3. How could any serious scholar not recognize 1.5 million for the incredibly propagandistic figure that it is? Around 1.5 million was the entire pre-war population, and a 1.5 million mortality would mean "zero" survivors. Why is the reviewer even mentioning 1.5 million as though it could be valid? Furthermore, the serious low-end of mortality estimates begin at 200,000 or even less, not 600,000. Prof. Stanford Shaw estimated 200,000, as did the Armenians themselves, at the end of the war. (Allowing for the Preliminary Peace Conference sub-committee to conclude, "more than 200,000.") It's no stretch to imagine Prof. Naimark is deeply partisan, to present this range in the manner that he has. (Even Lord Bryce, of "Blue Book" fame, offered a range of 500,000-800,000, by war's end, and the Armenian Patriarch himself did not go over 840,000! If you click on the link, you will discover Armenian estimates of their dead at well under 100,000.)
4. Every war has suffering. Suffering is not genocide.
5. Meanwhile, such genocide proponents offer no empathy to, or even acknowledgement of, the some 500,000 Muslim and Jewish victims of the Armenian systematic extermination campaign conducted during and after the war, with some Russian help. What do we call those who value one human group excessively, and totally ignore another human group's sufferings?
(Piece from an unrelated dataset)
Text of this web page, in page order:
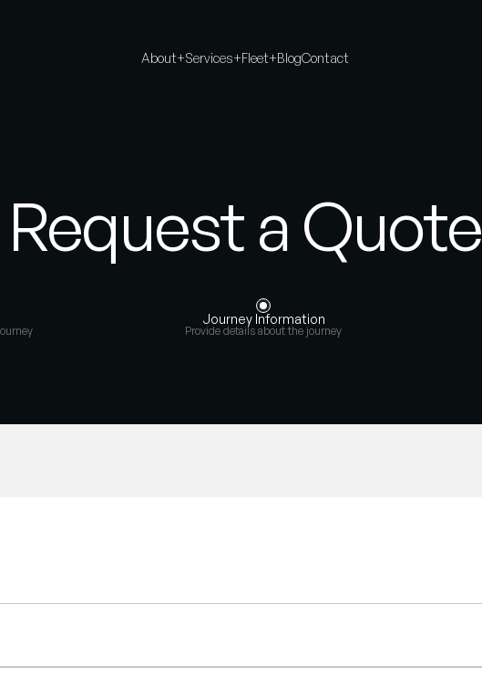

6. If Prof. Naimark were accused of a terrible crime based upon no factual evidence, he would be denying it, too.
7. This law does not specifically address the "genocide." The "genocide" has been freely discussed for years in public. Taner Akcam has gone on Turkish television in the early 2000s, asking Turks to beg forgiveness from Armenians, according to an article by one of his partners-in-crime, Robert Fisk; Akcam's first genocide book was available for sale in Turkey in 1992. The 301 law, which is a foolish law, is an attempt to clamp a lid on the many forces wishing to destabilize Turkey. There is a good argument that this law is a necessary evil, as only when a country is stable can a country afford total freedom of speech.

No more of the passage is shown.